Task to carry out: Which lines of the material hold the word "ground"? Copy each one.
── Source material
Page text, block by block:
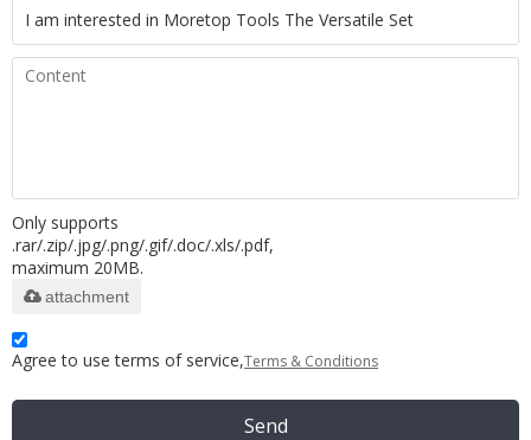
Only supports
.rar/.zip/.jpg/.png/.gif/.doc/.xls/.pdf,
maximum 20MB.
attachment
Agree to use terms of service,Terms & Conditions
Send
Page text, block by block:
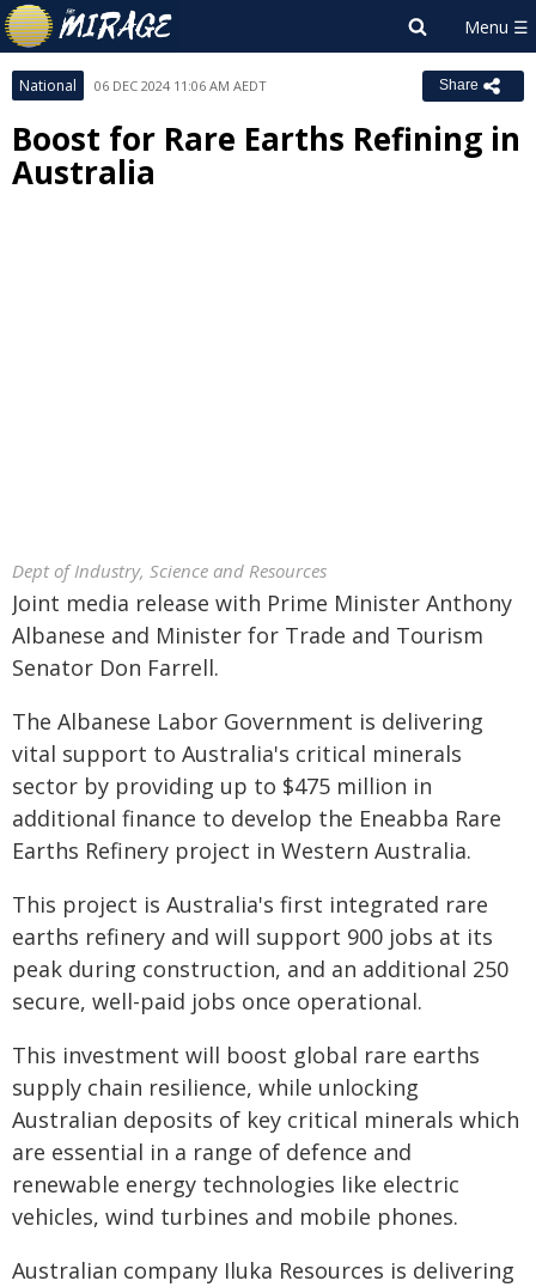
National 06 DEC 2024 11:06 AM AEDT Share
Boost for Rare Earths Refining in
Australia
Dept of Industry, Science and Resources
Joint media release with Prime Minister Anthony
Albanese and Minister for Trade and Tourism
Senator Don Farrell.
The Albanese Labor Government is delivering
vital support to Australia's critical minerals
sector by providing up to $475 million in
additional finance to develop the Eneabba Rare
Earths Refinery project in Western Australia.
This project is Australia's first integrated rare
earths refinery and will support 900 jobs at its
peak during construction, and an additional 250
secure, well-paid jobs once operational.
This investment will boost global rare earths
supply chain resilience, while unlocking
Australian deposits of key critical minerals which
are essential in a range of defence and
renewable energy technologies like electric
vehicles, wind turbines and mobile phones.
Australian company Iluka Resources is delivering
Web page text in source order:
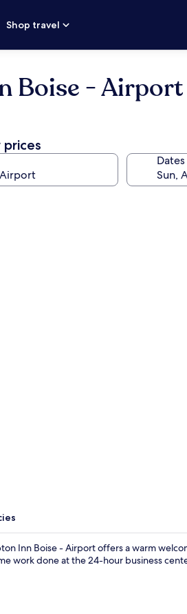
Shop travel
Boise - Airport
Dates
Inn Boise - Airport offers a warm
work done at the 24-hour business
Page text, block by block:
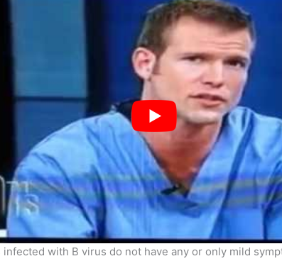
infected with B virus do not have any or only mild
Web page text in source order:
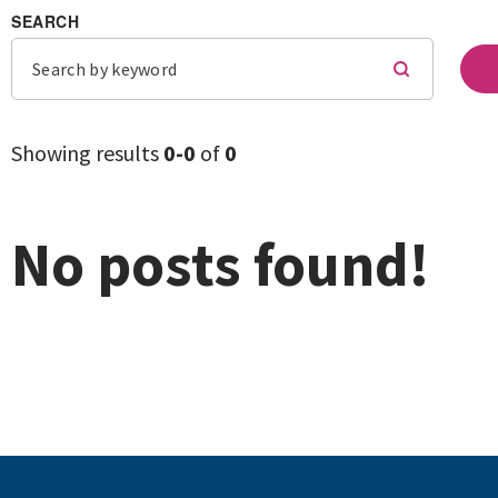
SEARCH
Showing results 0-0 of 0
No posts found!
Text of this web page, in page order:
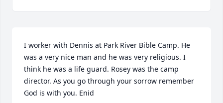
I worker with Dennis at Park River Bible Camp. He
was a very nice man and he was very religious. I
think he was a life guard. Rosey was the camp
director. As you go through your sorrow remember
God is with you. Enid
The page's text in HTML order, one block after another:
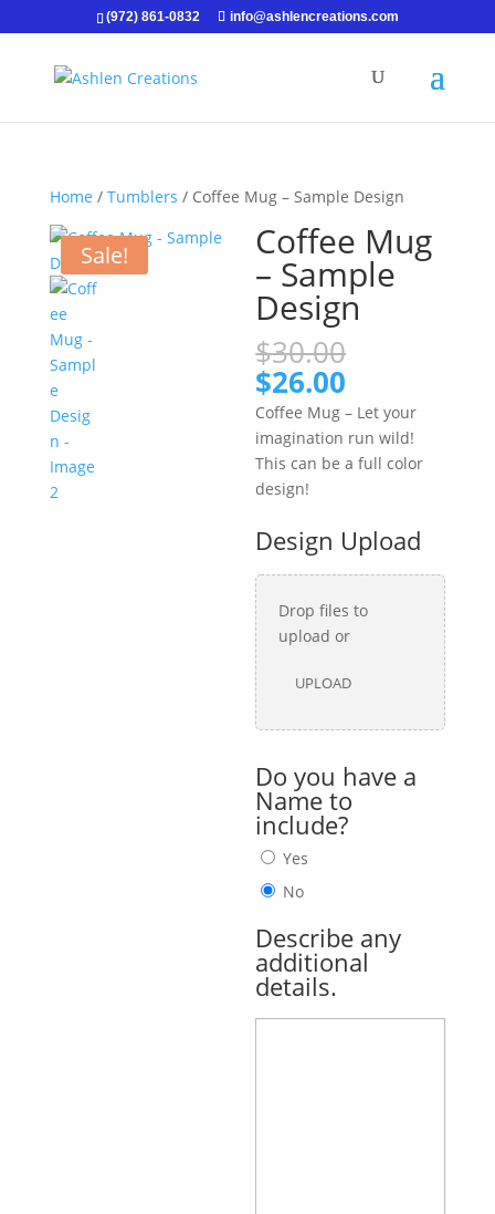
(972) 861-0832 info@ashlencreations.com
Home / Tumblers / Coffee Mug – Sample Design
Sale! Coffee Mug
– Sample
Design
$30.00
was:
$30.00.
$26.00
price
is:
$26.00.
Coffee Mug – Let your
imagination run wild!
This can be a full color
design!
Design Upload
Drop files to
upload or
UPLOAD
Do you have a
Name to
include?
Yes
No
Describe any
additional
details.
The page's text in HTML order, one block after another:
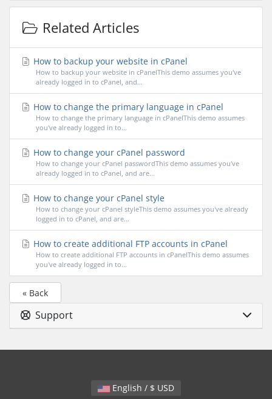
Related Articles
How to backup your website in cPanel
How to backup your website in cPanelThis demo assumes you've
already logged in to cPanel, and...
How to change the primary language in cPanel
How to change the primary language in cPanelThis demo assumes
you've already logged in to...
How to change your cPanel password
How to change your cPanel passwordThis demo assumes you've
already logged in to cPanel, and are...
How to change your cPanel style
How to change your cPanel styleThis demo assumes you've already
logged in to cPanel, and are...
How to create additional FTP accounts in cPanel
How to create additional FTP accounts in cPanelThis demo assumes
you've already logged in to...
« Back
Support
English / $ USD
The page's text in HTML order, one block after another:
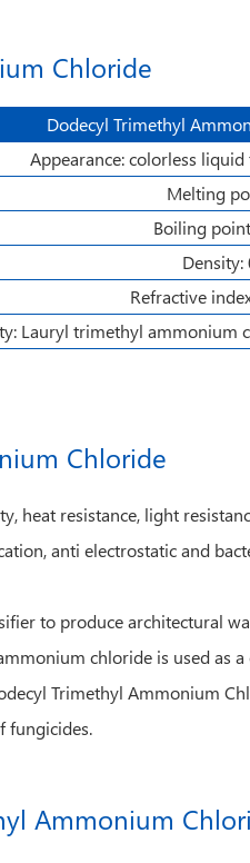
Chloride
Dodecyl Trimethyl
Appearance: colorless
Melting
Boiling
Density:
Refractive
Lauryl trimethyl ammonium
Chloride
resistance, light
anti electrostatic and
to produce architectural
chloride is used as
Trimethyl Ammonium
fungicides.
Ammonium
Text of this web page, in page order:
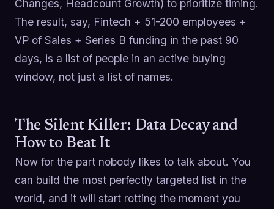
Changes, Headcount Growth) to prioritize timing.
The result, say, Fintech + 51-200 employees +
VP of Sales + Series B funding in the past 90
days, is a list of people in an active buying
window, not just a list of names.
The Silent Killer: Data Decay and
How to Beat It
Now for the part nobody likes to talk about. You
can build the most perfectly targeted list in the
world, and it will start rotting the moment you
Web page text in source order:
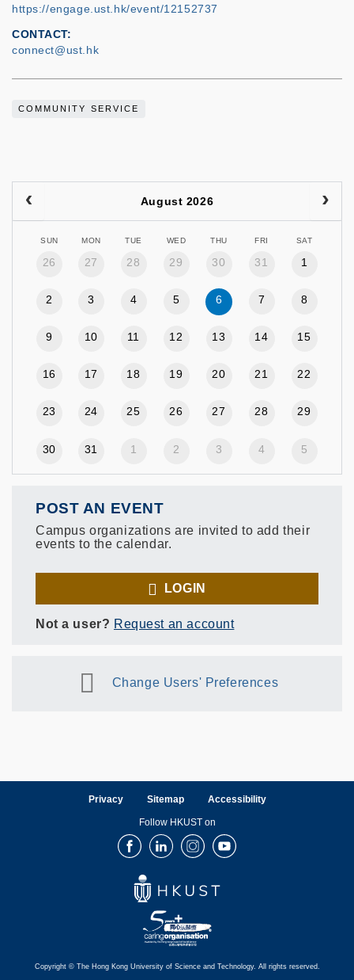
https://engage.ust.hk/event/12152737
CONTACT
connect@ust.hk
COMMUNITY SERVICE
August 2026
SUN MON TUE WED THU FRI SAT
26 27 28 29 30 31 1
2 3 4 5 6 7 8
9 10 11 12 13 14 15
16 17 18 19 20 21 22
23 24 25 26 27 28 29
30 31 1 2 3 4 5
POST AN EVENT
Campus organizations are invited to add their
events to the calendar.
LOGIN
Not a user? Request an account
Change Users' Preferences
Privacy Sitemap Accessibility
Follow HKUST on
FacebookLinkedInInstagramYoutube
Copyright © The Hong Kong University of Science and Technology. All rights reserved.
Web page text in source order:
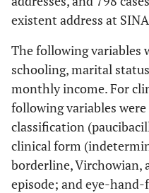
existent address at
The following variables
schooling, marital
monthly income. For
following variables
classification
clinical form
borderline, Virchowian,
episode; and eye-hand-
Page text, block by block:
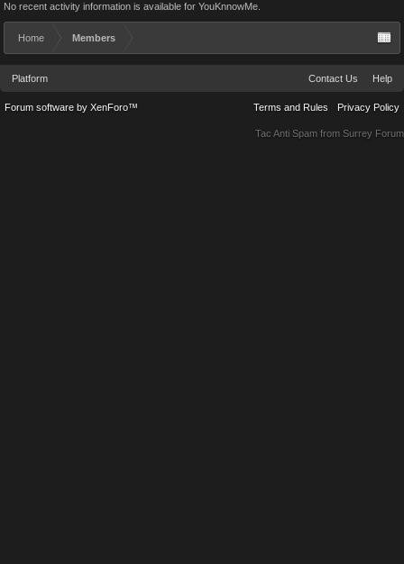
No recent activity information is available for YouKnnowMe.
Home Members
Platform Contact Us Help
Terms and Rules Privacy Policy
Forum software by XenForo™
Tac Anti Spam from Surrey Forum
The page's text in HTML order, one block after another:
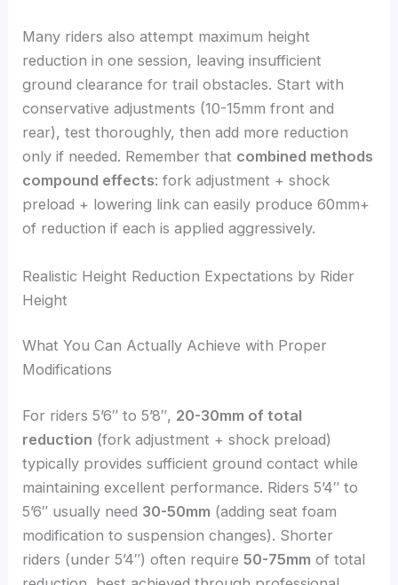
Many riders also attempt maximum height
reduction in one session, leaving insufficient
ground clearance for trail obstacles. Start with
conservative adjustments (10-15mm front and
rear), test thoroughly, then add more reduction
only if needed. Remember that combined methods
compound effects: fork adjustment + shock
preload + lowering link can easily produce 60mm+
of reduction if each is applied aggressively.
Realistic Height Reduction Expectations by Rider
Height
What You Can Actually Achieve with Proper
Modifications
For riders 5’6″ to 5’8″, 20-30mm of total
reduction (fork adjustment + shock preload)
typically provides sufficient ground contact while
maintaining excellent performance. Riders 5’4″ to
5’6″ usually need 30-50mm (adding seat foam
modification to suspension changes). Shorter
riders (under 5’4″) often require50-75mm of total
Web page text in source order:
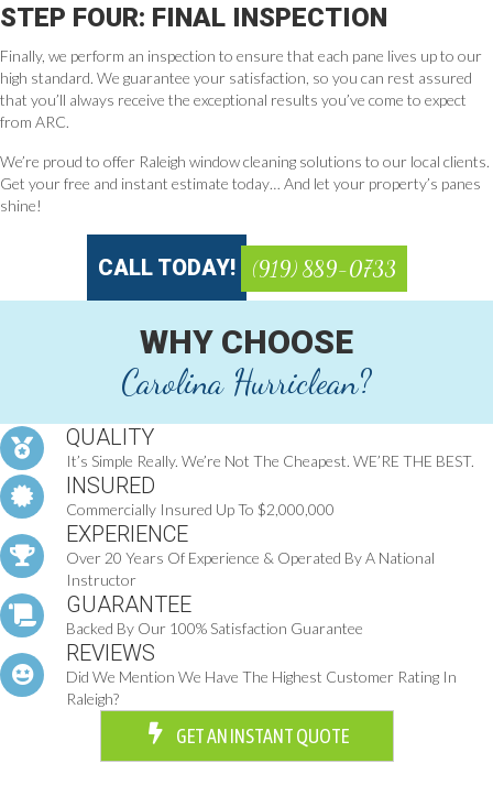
────
Task response:
ground clearance for trail obstacles. Start with
typically provides sufficient ground contact while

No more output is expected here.